Find the hypotenuse of a right triangle#
For a right triangle, the Pythagorean theorem relates the two legs (a and b) to the hypotenuse (c): a² + b² = c². With legs of 3 and 4, c² = 3² + 4² = 9 + 16 = 25, so c = √25 = 5.
When you know all three side lengths instead, Heron’s formula gives the area without needing the height: with s = (a + b + c) / 2, area = √(s(s − a)(s − b)(s − c)).

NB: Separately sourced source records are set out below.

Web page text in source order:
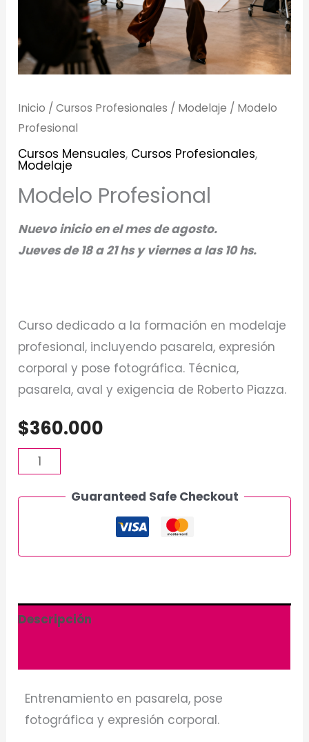
Inicio /Cursos Profesionales / Modelaje / Modelo
Profesional
Cursos Mensuales, Cursos Profesionales,
Modelaje
Modelo Profesional
Nuevo inicio en el mes de agosto.
Jueves de 18 a 21 hs y viernes a las 10 hs.
Curso dedicado a la formación en modelaje
profesional, incluyendo pasarela, expresión
corporal y pose fotográfica. Técnica,
pasarela, aval y exigencia de Roberto Piazza.
$360.000
Guaranteed Safe Checkout
Descripción
Entrenamiento en pasarela, pose
fotográfica y expresión corporal.
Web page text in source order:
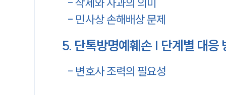
-삭제와 사과의 의미
- 민사상 손해배상 문제
5. 단톡방명예훼손 | 단계별 대응
- 변호사 조력의 필요성
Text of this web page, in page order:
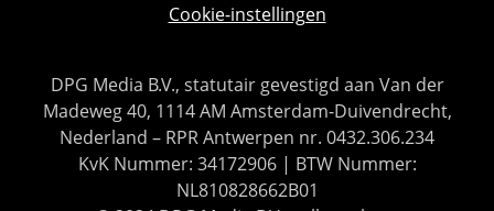
Cookie-instellingen
DPG Media B.V., statutair gevestigd aan Van der
Madeweg 40, 1114 AM Amsterdam-Duivendrecht,
Nederland – RPR Antwerpen nr. 0432.306.234
KvK Nummer: 34172906 | BTW Nummer:
NL810828662B01
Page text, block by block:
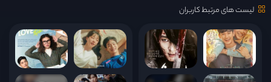
قسمت 12
لیست های مرتبط کاربران
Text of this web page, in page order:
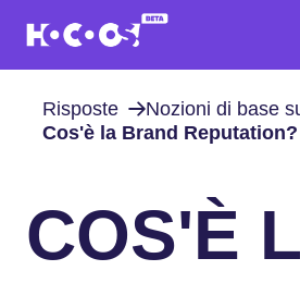
Risposte
Nozioni di base
Cos'è la Brand Reputation?
COS'È
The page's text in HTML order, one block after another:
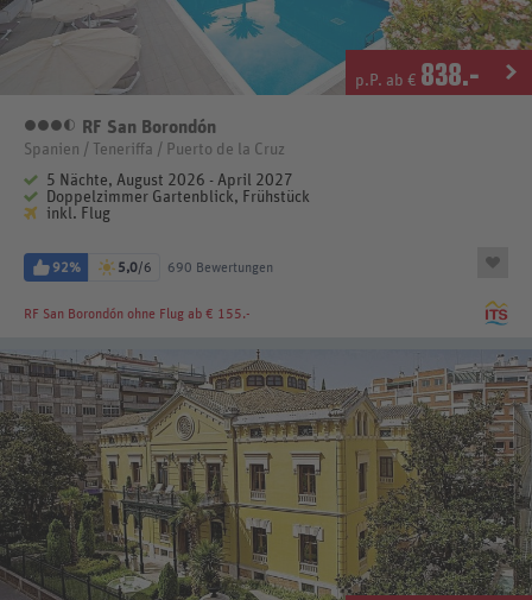
p.P. ab € 838.-
3,5 Sterne
RF San Borondón
Spanien / Teneriffa / Puerto de la Cruz
5 Nächte, August 2026 - April 2027
Doppelzimmer Gartenblick, Frühstück
inkl. Flug
92% 5,0/6 690 Bewertungen
RF San Borondón ohne Flug ab € 155.-
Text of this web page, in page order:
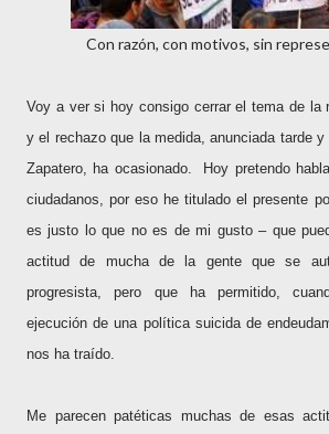
Con razón, con motivos, sin
Voy a ver si hoy consigo cerrar el tema de la
y el rechazo que la medida, anunciada tarde
Zapatero, ha ocasionado.
Hoy pretendo
ciudadanos, por eso he titulado el presente
es justo lo que no es de mi gusto – que
actitud de mucha de la gente que se
progresista, pero que ha permitido,
ejecución de una política suicida de
nos ha traído.
Me parecen patéticas muchas de esas
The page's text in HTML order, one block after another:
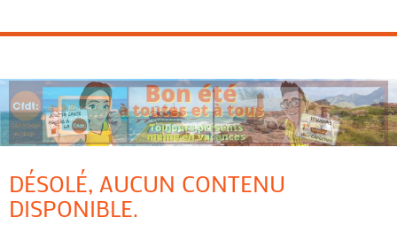
DÉSOLÉ, AUCUN CONTENU
DISPONIBLE.
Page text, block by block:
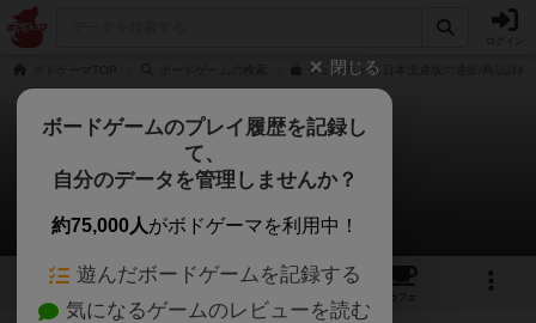
ジェンティス 日本流通版の通販/商品詳細
ジェンティス
maroさんのレビュー
8 8
カフェ
閉じる
ボードゲームのプレイ履歴を記録し
て、
自分のデータを管理しませんか？
約75,000人がボドゲーマを利用中！
遊んだボードゲームを記録する
気になるゲームのレビューを読む
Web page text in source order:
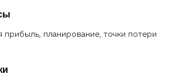
прибыль, планирование, точки потери
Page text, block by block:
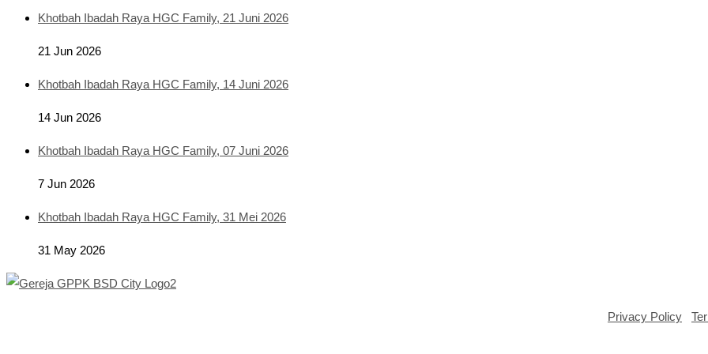
Khotbah Ibadah Raya HGC Family, 21 Juni 2026
21 Jun 2026
Khotbah Ibadah Raya HGC Family, 14 Juni 2026
14 Jun 2026
Khotbah Ibadah Raya HGC Family, 07 Juni 2026
7 Jun 2026
Khotbah Ibadah Raya HGC Family, 31 Mei 2026
31 May 2026
Privacy Policy
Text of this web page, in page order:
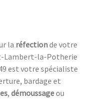
la réfectionde votre
Lambert-la-Potherie
est votre spécialiste
bardage et
, démoussageou
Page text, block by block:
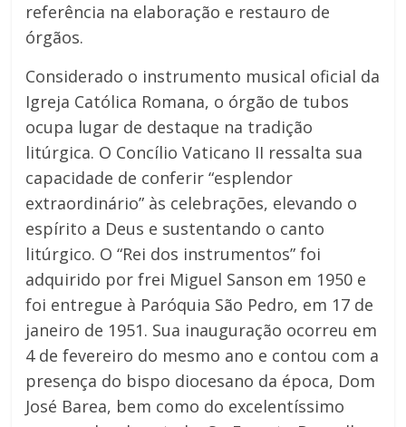
referência na elaboração e restauro de
órgãos.
Considerado o instrumento musical oficial da
Igreja Católica Romana, o órgão de tubos
ocupa lugar de destaque na tradição
litúrgica. O Concílio Vaticano II ressalta sua
capacidade de conferir “esplendor
extraordinário” às celebrações, elevando o
espírito a Deus e sustentando o canto
litúrgico. O “Rei dos instrumentos” foi
adquirido por frei Miguel Sanson em 1950 e
foi entregue à Paróquia São Pedro, em 17 de
janeiro de 1951. Sua inauguração ocorreu em
4 de fevereiro do mesmo ano e contou com a
presença do bispo diocesano da época, Dom
José Barea, bem como do excelentíssimo

Enter any three known measurements in the calculator above for the exact sides, angles, area and perimeter. Results are rounded, and at least one input must be a side length so the triangle has a fixed size.
Types of triangles#
A triangle has three sides, three angles, and angles that always add up to 180 degrees. The main types are equilateral (all sides and angles equal), isosceles (two equal sides and two equal base angles), scalene (all different), and right (one 90-degree angle).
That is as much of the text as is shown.